Dr. Ofshe has been characterized as a "world-renowned expert on influence interrogation".
Education
- Queens College of the City University of New York, B.A., psychology
- Queens College of the City University of New York, M.A., sociology
- Stanford University, Ph.D., sociology, sub-specializing in social psychology
Honors
Dr. Ofshe has received several honors and recognition for his research and writings:
- John Simon Guggenheim Memorial Foundation Fellow, 1973-1974.
- Community Service Award -- for editorials and news stories about state government's failure to regulate Synanon.
- Best Editorial Series -- for editorials about state government's failure to regulate Synanon.
- Best News Series -- for news coverage of Synanon and state government.
- Recipient of Roy Dorcus Award for the Best Paper on Clinical Hypnosis of 1994. Awarded by the Society for Clinical and Experimental Hypnosis for "Recovered Memory Therapy and Robust Repression: Influence and Pseudomemories."

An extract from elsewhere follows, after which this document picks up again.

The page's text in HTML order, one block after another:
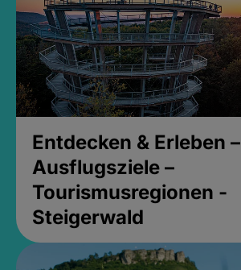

The Point Reyes Light Newspaper received the Pulitzer Prize for Public Service in 1979, a newspaper that Ofshe worked for during that time, but his resume and other sources attribute the award to Ofshe and the other writer of the Synanon piece, including the New York Times, Salon.com, Psychology Today, the False Memory Syndrome Foundation, and other publications.
Professional memberships
- American Sociological Association
- American Psychological Association
- American Psychological Society
- Sociological Practice Association
- Pacific Sociological Association
Expert testimony
- West Memphis 3
Dr. Ofshe gave testimony in the case of the West Memphis 3, three boys tried and convicted for the murders of three children in the Robin Hood Hills area of West Memphis, Arkansas, United States during 1993. Damien Echols - the alleged ringleader - was sentenced to death. Jessie Misskelley and Jason Baldwin were sentenced to life in prison. The case has received considerable attention. Many critics charge that the arrests and convictions were a miscarriage of justice inspired by a misguided moral panic, and that the defendants were wrongfully convicted during a period of intense media scrutiny and so-called "satanic panic".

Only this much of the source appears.